- Kobilyak Location within Bulgaria
- Coordinates: 43°32′N 23°27′E﻿ / ﻿43.533°N 23.450°E
- Country: Bulgaria
- Province: Montana Province
- Municipality: Boychinovtsi
- Time zone: UTC+2 (EET)
- • Summer (DST): UTC+3 (EEST)

= Kobilyak =

Kobilyak is a village in Boychinovtsi Municipality, Montana Province, north-western Bulgaria.

==Demographics==
As of the 2021 Bulgarian census, the village of Kobilyak had a population of 256 residents. Recent estimates from 2024 suggest a modest increase, with the population rising to approximately 278 people, an average annual growth rate of 2.5% over three years. Spread across an area of 12.27 square kilometers, this brings the population density to about 22.66 inhabitants per square kilometer in 2024.

The gender distribution in 2021 showed a slight majority of female residents, with women making up 53.5% (137 individuals) of the population, compared to 46.5% (119 individuals) men. In terms of age structure, Kobilyak has a relatively balanced demographic profile. Children and adolescents aged 0–14 years account for 13.7% of the population, while the working-age group (15–64 years) make up the majority at 52.7%. A significant portion (33.6%) are aged 65 and over.

==Water quality==
Kobilyak is among several villages in the Montana Province where the tap water is deemed unfit for drinking due to elevated levels of arsenic. According to data reported by Nova TV and confirmed by the regional health inspector, the concentration of arsenic in the village's water supply reaches 12 micrograms per liter, exceeding the permissible limit of 10 micrograms per liter. As a result, residents rely on water from water carriers.
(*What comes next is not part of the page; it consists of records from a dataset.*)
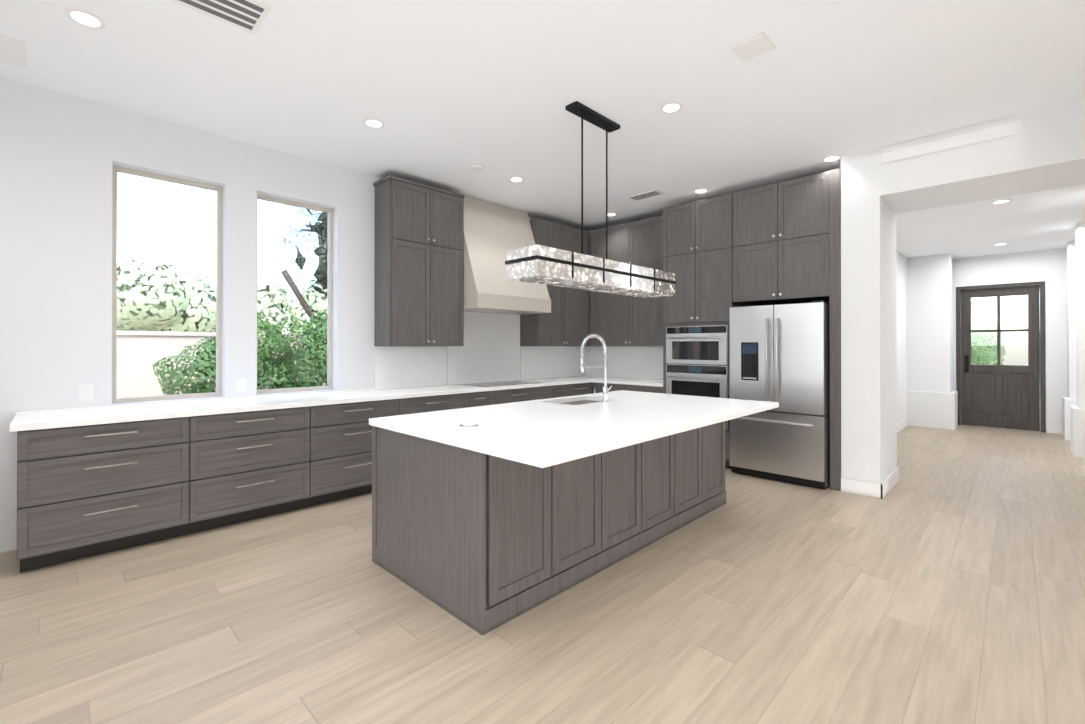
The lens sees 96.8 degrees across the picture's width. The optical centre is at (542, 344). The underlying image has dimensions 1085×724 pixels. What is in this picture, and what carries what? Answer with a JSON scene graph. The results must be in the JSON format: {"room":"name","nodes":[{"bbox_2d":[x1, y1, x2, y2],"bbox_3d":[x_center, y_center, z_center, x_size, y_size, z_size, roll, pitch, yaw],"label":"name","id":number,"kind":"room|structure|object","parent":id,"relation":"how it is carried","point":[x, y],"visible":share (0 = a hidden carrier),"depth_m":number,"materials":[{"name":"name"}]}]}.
{"room":"kitchen","nodes":[
{"label":"kitchen","id":0,"kind":"room"},
{"bbox_2d":[0,77,534,530],"bbox_3d":[-1.067,-0.191,5.989,0.200,3.190,15.600,0,0,45],"label":"wall","id":1,"kind":"structure","parent":0,"point":[61,154],"depth_m":3.57,"materials":[{"name":"paint"}]},
{"bbox_2d":[79,384,92,400],"bbox_3d":[-3.341,0.352,3.525,0.007,0.115,0.074,0,0,45],"label":"electrical outlet","id":2,"kind":"object","parent":1,"relation":"attached to","point":[85,391],"visible":1,"depth_m":3.52,"materials":[{"name":"white plastic"}]},
{"bbox_2d":[112,165,221,402],"bbox_3d":[-3.086,-0.464,3.986,0.050,1.838,0.728,0,0,45],"label":"window","id":3,"kind":"structure","parent":1,"relation":"in","point":[218,268],"depth_m":3.96,"materials":[{"name":"clear glass"}]},
{"bbox_2d":[236,378,245,390],"bbox_3d":[-2.647,0.355,4.231,0.007,0.115,0.074,0,0,45],"label":"electrical outlet","id":4,"kind":"object","parent":1,"relation":"attached to","point":[240,384],"visible":1,"depth_m":4.23,"materials":[{"name":"white plastic"}]},
{"bbox_2d":[256,194,332,393],"bbox_3d":[-2.410,-0.461,4.674,0.050,1.838,0.718,0,0,45],"label":"window","id":5,"kind":"structure","parent":1,"relation":"in","point":[329,289],"depth_m":4.80,"materials":[{"name":"clear glass"}]},
{"bbox_2d":[373,175,463,345],"bbox_3d":[-1.338,-0.843,5.301,0.374,1.730,0.925,0,0,45],"label":"upper cabinet","id":6,"kind":"object","parent":1,"relation":"attached to","point":[419,270],"visible":1,"depth_m":5.11,"materials":[{"name":"grey wood"}]},
{"bbox_2d":[374,348,584,387],"bbox_3d":[-0.549,0.259,6.357,0.012,0.463,3.514,0,0,45],"label":"backsplash","id":7,"kind":"structure","parent":1,"relation":"attached to","point":[393,367],"depth_m":5.62,"materials":[{"name":"white tile"}]},
{"bbox_2d":[458,193,550,314],"bbox_3d":[-0.516,-1.093,5.981,0.596,1.382,1.185,0,0,45],"label":"range hood","id":8,"kind":"object","parent":1,"relation":"attached to","point":[494,233],"visible":0.75,"depth_m":5.78,"materials":[{"name":"paint"}]},
{"bbox_2d":[520,218,587,345],"bbox_3d":[0.220,-0.822,6.858,0.413,1.700,1.090,0,0,45],"label":"upper cabinet","id":9,"kind":"object","parent":1,"relation":"attached to","point":[575,317],"depth_m":6.68,"materials":[{"name":"grey wood"}]},
{"bbox_2d":[0,424,1084,723],"bbox_3d":[2.214,1.452,2.759,9.400,0.120,15.600,0,0,45],"label":"floor","id":10,"kind":"structure","parent":0,"point":[942,580],"depth_m":2.40,"materials":[{"name":"brown wood"}]},
{"bbox_2d":[17,416,192,572],"bbox_3d":[-3.051,0.956,3.378,0.615,0.875,0.840,0,0,45],"label":"base cabinet","id":11,"kind":"object","parent":10,"relation":"on","point":[95,480],"depth_m":3.13,"materials":[{"name":"grey wood"}]},
{"bbox_2d":[9,376,608,431],"bbox_3d":[-1.225,0.506,5.228,0.630,0.040,6.096,0,0,45],"label":"countertop","id":12,"kind":"structure","parent":11,"relation":"on","point":[24,421],"depth_m":3.84,"materials":[{"name":"white stone"}]},
{"bbox_2d":[193,408,312,532],"bbox_3d":[-2.466,0.959,3.974,0.615,0.875,0.830,0,0,45],"label":"base cabinet","id":13,"kind":"object","parent":10,"relation":"on","point":[247,466],"depth_m":3.75,"materials":[{"name":"grey wood"}]},
{"bbox_2d":[313,400,400,505],"bbox_3d":[-1.888,0.961,4.562,0.615,0.875,0.820,0,0,45],"label":"base cabinet","id":14,"kind":"object","parent":10,"relation":"on","point":[342,433],"depth_m":4.27,"materials":[{"name":"grey wood"}]},
{"bbox_2d":[401,392,468,414],"bbox_3d":[-1.313,0.963,5.147,0.615,0.875,0.820,0,0,45],"label":"base cabinet","id":15,"kind":"object","parent":10,"relation":"on","point":[419,404],"depth_m":4.92,"materials":[{"name":"grey wood"}]},
{"bbox_2d":[469,392,488,406],"bbox_3d":[-0.928,0.965,5.539,0.615,0.875,0.280,0,0,45],"label":"base cabinet","id":16,"kind":"object","parent":10,"relation":"on","point":[476,399],"depth_m":5.33,"materials":[{"name":"grey wood"}]},
{"bbox_2d":[489,388,544,404],"bbox_3d":[-0.507,0.967,5.967,0.615,0.875,0.920,0,0,45],"label":"base cabinet","id":17,"kind":"object","parent":10,"relation":"on","point":[511,395],"depth_m":5.73,"materials":[{"name":"grey wood"}]},
{"bbox_2d":[371,421,725,634],"bbox_3d":[0.258,0.958,3.660,1.150,0.875,2.722,0,0,45],"label":"kitchen island","id":18,"kind":"object","parent":10,"relation":"on","point":[487,519],"depth_m":2.71,"materials":[{"name":"grey wood"}]},
{"bbox_2d":[369,390,778,468],"bbox_3d":[0.419,0.500,3.537,1.565,0.040,2.790,0,0,45],"label":"island countertop","id":19,"kind":"structure","parent":18,"relation":"on","point":[543,434],"depth_m":2.93,"materials":[{"name":"white stone"}]},
{"bbox_2d":[557,397,596,404],"bbox_3d":[0.334,0.631,4.160,0.420,0.242,0.660,0,0,45],"label":"sink","id":20,"kind":"object","parent":19,"relation":"in","point":[580,400],"depth_m":4.32,"materials":[{"name":"silver metal"}]},
{"bbox_2d":[580,333,612,400],"bbox_3d":[0.454,0.195,4.084,0.300,0.575,0.118,0,0,45],"label":"faucet","id":21,"kind":"object","parent":19,"relation":"on","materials":[{"name":"silver metal"}]},
{"bbox_2d":[545,384,564,398],"bbox_3d":[-0.044,0.968,6.438,0.615,0.875,0.400,0,0,45],"label":"base cabinet","id":22,"kind":"object","parent":10,"relation":"on","point":[558,390],"depth_m":6.22,"materials":[{"name":"grey wood"}]},
{"bbox_2d":[565,380,596,396],"bbox_3d":[0.309,0.970,6.755,0.674,0.875,0.547,0,0,45],"label":"base cabinet","id":23,"kind":"object","parent":10,"relation":"on","point":[586,386],"depth_m":6.60,"materials":[{"name":"grey wood"}]},
{"bbox_2d":[597,376,662,387],"bbox_3d":[1.311,0.511,6.567,1.110,0.040,0.631,0,0,45],"label":"countertop","id":24,"kind":"structure","parent":23,"relation":"on","point":[612,379],"depth_m":6.45,"materials":[{"name":"white stone"}]},
{"bbox_2d":[597,384,620,392],"bbox_3d":[1.124,0.970,6.759,0.640,0.875,0.616,0,0,45],"label":"base cabinet","id":25,"kind":"object","parent":10,"relation":"on","point":[615,387],"depth_m":6.54,"materials":[{"name":"grey wood"}]},
{"bbox_2d":[621,384,662,392],"bbox_3d":[1.489,0.968,6.400,0.624,0.875,0.616,0,0,45],"label":"base cabinet","id":26,"kind":"object","parent":10,"relation":"on","point":[627,387],"depth_m":6.20,"materials":[{"name":"grey wood"}]},
{"bbox_2d":[662,168,840,490],"bbox_3d":[2.363,-0.138,5.474,1.916,3.080,0.718,0,0,45],"label":"tall cabinet","id":27,"kind":"object","parent":10,"relation":"on","point":[779,243],"visible":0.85,"depth_m":5.28,"materials":[{"name":"grey wood"}]},
{"bbox_2d":[730,300,829,488],"bbox_3d":[2.587,0.488,5.140,0.910,1.825,0.805,0,0,45],"label":"fridge","id":28,"kind":"object","parent":10,"relation":"on","point":[780,354],"visible":0.94,"depth_m":4.83,"materials":[{"name":"grey metal"}]},
{"bbox_2d":[0,0,1084,258],"bbox_3d":[2.214,-1.788,2.771,9.400,0.520,15.600,0,0,45],"label":"ceiling","id":29,"kind":"structure","parent":0,"point":[448,92],"depth_m":3.33,"materials":[{"name":"white paint"}]},
{"bbox_2d":[0,35,27,68],"bbox_3d":[-3.303,-1.793,2.907,0.380,0.008,0.260,0,0,45],"label":"ceiling vent","id":30,"kind":"object","parent":29,"relation":"in","point":[13,51],"visible":1,"depth_m":2.95,"materials":[{"name":"white plastic"}]},
{"bbox_2d":[64,8,105,28],"bbox_3d":[-2.523,-1.796,2.660,0.170,0.006,0.170,0,0,45],"label":"recessed light","id":31,"kind":"object","parent":29,"relation":"in","point":[85,18],"visible":1,"depth_m":2.65,"materials":[{"name":"white plastic"}]},
{"bbox_2d":[170,0,271,34],"bbox_3d":[-1.730,-1.794,2.497,0.320,0.010,0.500,0,0,45],"label":"ceiling vent","id":32,"kind":"object","parent":29,"relation":"in","point":[248,16],"visible":1,"depth_m":2.58,"materials":[{"name":"white metal"}]},
{"bbox_2d":[363,118,384,127],"bbox_3d":[-1.367,-1.791,3.907,0.170,0.006,0.170,0,0,45],"label":"recessed light","id":33,"kind":"object","parent":29,"relation":"in","point":[372,123],"visible":1,"depth_m":3.90,"materials":[{"name":"white plastic"}]},
{"bbox_2d":[472,164,483,170],"bbox_3d":[-0.647,-1.775,4.840,0.120,0.030,0.120,0,0,45],"label":"smoke detector","id":34,"kind":"object","parent":29,"relation":"attached to","point":[477,167],"visible":1,"depth_m":4.81,"materials":[{"name":"white plastic"}]},
{"bbox_2d":[509,177,523,181],"bbox_3d":[-0.283,-1.786,5.225,0.170,0.006,0.170,0,0,45],"label":"recessed light","id":35,"kind":"object","parent":29,"relation":"in","point":[516,179],"visible":1,"depth_m":5.21,"materials":[{"name":"white plastic"}]},
{"bbox_2d":[505,101,675,297],"bbox_3d":[0.479,-1.119,3.857,0.310,1.349,1.790,0,0,45],"label":"pendant light","id":36,"kind":"object","parent":29,"relation":"hanging from","point":[541,264],"visible":1,"depth_m":3.62,"materials":[{"name":"clear glass"}]},
{"bbox_2d":[627,189,664,200],"bbox_3d":[1.233,-1.781,5.768,0.400,0.010,0.200,0,0,45],"label":"ceiling vent","id":37,"kind":"object","parent":29,"relation":"in","point":[645,195],"visible":0.96,"depth_m":5.75,"materials":[{"name":"white metal"}]},
{"bbox_2d":[660,102,682,112],"bbox_3d":[0.976,-1.792,3.652,0.170,0.006,0.170,0,0,45],"label":"recessed light","id":38,"kind":"object","parent":29,"relation":"in","point":[671,107],"visible":1,"depth_m":3.64,"materials":[{"name":"white plastic"}]},
{"bbox_2d":[694,189,708,192],"bbox_3d":[1.850,-1.784,5.611,0.170,0.006,0.170,0,0,45],"label":"recessed light","id":39,"kind":"object","parent":29,"relation":"in","point":[701,190],"visible":1,"depth_m":5.60,"materials":[{"name":"white plastic"}]},
{"bbox_2d":[730,32,775,61],"bbox_3d":[1.272,-1.793,2.912,0.200,0.008,0.200,0,0,45],"label":"ceiling vent","id":40,"kind":"object","parent":29,"relation":"in","point":[753,46],"visible":1,"depth_m":2.90,"materials":[{"name":"plastic"}]},
{"bbox_2d":[822,155,841,161],"bbox_3d":[2.791,-1.788,4.643,0.170,0.006,0.170,0,0,45],"label":"recessed light","id":41,"kind":"object","parent":29,"relation":"in","point":[832,158],"visible":0.96,"depth_m":4.63,"materials":[{"name":"white plastic"}]},
{"bbox_2d":[990,199,1011,203],"bbox_3d":[4.880,-1.516,5.127,0.170,0.006,0.170,0,0,45],"label":"recessed light","id":42,"kind":"object","parent":29,"relation":"in","point":[1001,201],"visible":1,"depth_m":5.11,"materials":[{"name":"white plastic"}]},
{"bbox_2d":[588,216,660,231],"bbox_3d":[2.065,-0.189,6.416,3.670,3.190,0.200,0,0,45],"label":"wall","id":43,"kind":"structure","parent":0,"point":[626,223],"depth_m":7.08,"materials":[{"name":"white paint"}]},
{"bbox_2d":[588,223,631,345],"bbox_3d":[1.057,-0.822,6.974,0.768,1.700,0.413,0,0,45],"label":"upper cabinet","id":44,"kind":"object","parent":43,"relation":"attached to","point":[609,314],"depth_m":6.86,"materials":[{"name":"grey wood"}]},
{"bbox_2d":[585,348,662,379],"bbox_3d":[1.303,0.262,7.009,1.740,0.463,0.012,0,0,45],"label":"backsplash","id":45,"kind":"structure","parent":43,"relation":"attached to","point":[639,363],"depth_m":7.05,"materials":[{"name":"white tile"}]},
{"bbox_2d":[632,216,662,345],"bbox_3d":[1.539,-0.824,6.547,0.750,1.700,0.345,0,0,45],"label":"upper cabinet","id":46,"kind":"object","parent":43,"relation":"attached to","point":[647,235],"depth_m":6.44,"materials":[{"name":"grey wood"}]},
{"bbox_2d":[841,147,896,483],"bbox_3d":[3.257,-0.196,4.789,0.310,3.190,0.850,0,0,45],"label":"column","id":47,"kind":"structure","parent":0,"point":[868,350],"depth_m":4.50,"materials":[{"name":"white paint"}]},
{"bbox_2d":[896,250,957,429],"bbox_3d":[5.250,-0.052,6.931,0.790,2.920,5.000,0,0,45],"label":"wall","id":48,"kind":"structure","parent":0,"point":[927,395],"depth_m":8.18,"materials":[{"name":"white paint"}]},
{"bbox_2d":[0,418,1061,552],"bbox_3d":[2.214,1.322,2.756,8.996,0.140,15.196,0,0,45],"label":"baseboard","id":49,"kind":"structure","parent":48,"relation":"attached to","point":[8,540],"depth_m":4.46,"materials":[{"name":"white wood"}]},
{"bbox_2d":[880,98,1084,213],"bbox_3d":[5.157,-1.578,2.927,5.020,0.440,0.850,0,0,45],"label":"header beam","id":50,"kind":"structure","parent":0,"point":[1041,149],"depth_m":3.93,"materials":[{"name":"white paint"}]},
{"bbox_2d":[882,117,1012,163],"bbox_3d":[3.383,-1.708,4.068,0.850,0.140,0.009,0,0,45],"label":"air vent","id":51,"kind":"object","parent":50,"relation":"attached to","point":[970,135],"visible":1,"depth_m":4.03,"materials":[{"name":"white plastic"}]},
{"bbox_2d":[952,248,1066,432],"bbox_3d":[7.682,-0.182,8.187,9.200,3.190,0.200,0,0,45],"label":"wall","id":52,"kind":"structure","parent":0,"point":[1049,267],"depth_m":7.69,"materials":[{"name":"white paint"}]},
{"bbox_2d":[956,281,1045,431],"bbox_3d":[7.718,0.205,8.143,1.080,2.415,0.190,0,0,45],"label":"entry door","id":53,"kind":"structure","parent":52,"relation":"in","point":[998,395],"depth_m":8.09,"materials":[{"name":"brown wood"}]},
{"bbox_2d":[1062,222,1084,477],"bbox_3d":[6.878,-0.056,5.927,0.480,2.920,3.850,0,0,45],"label":"wall","id":54,"kind":"structure","parent":0,"point":[1073,417],"depth_m":6.14,"materials":[{"name":"white paint"}]},
{"label":"outside","id":55,"kind":"structure","parent":0,"visible":0},
{"bbox_3d":[0.686,1.623,7.624,80.000,0.175,80.000,0,0,45],"label":"ground","id":56,"kind":"structure","parent":55,"visible":0},
{"bbox_2d":[153,337,215,394],"label":"garden plants","id":57,"kind":"object","parent":56,"relation":"on","point":[210,354],"depth_m":5.97,"materials":[{"name":"green plant"}]},
{"bbox_2d":[117,331,325,397],"bbox_3d":[-5.184,0.671,7.789,0.260,1.720,20.000,0,0,45],"label":"fence","id":58,"kind":"object","parent":56,"relation":"on","point":[135,364],"depth_m":7.06,"materials":[{"name":"paint"}]},
{"bbox_2d":[117,259,326,333],"bbox_3d":[-12.075,-0.778,17.482,31.222,4.696,5.731,0,0,-39],"label":"tree","id":59,"kind":"object","parent":56,"relation":"on","point":[150,291],"depth_m":15.52,"materials":[{"name":"green plant"}]},
{"bbox_2d":[257,205,327,389],"label":"garden plants","id":60,"kind":"object","parent":56,"relation":"on","point":[315,354],"depth_m":7.21,"materials":[{"name":"green plant"}]},
{"bbox_2d":[971,301,1005,364],"bbox_3d":[14.498,0.131,14.946,6.310,3.789,8.024,0,0,45],"label":"bush","id":61,"kind":"object","parent":56,"relation":"on","point":[977,338],"depth_m":15.92,"materials":[{"name":"green plant"}]}
]}
Similar issues have been reported in nearby villages such as Gromshin and Beli Breg within the Boychinovtsi Municipality. Health officials have noted that prolonged consumption of water with these levels of arsenic may pose risks of poisoning or neurological health effects. Despite these concerns, registered cases of intestinal infections in the region have not been linked to the quality of the drinking water.

Local authorities have announced the discovery of a new water source, but its official approval and commissioning are still pending.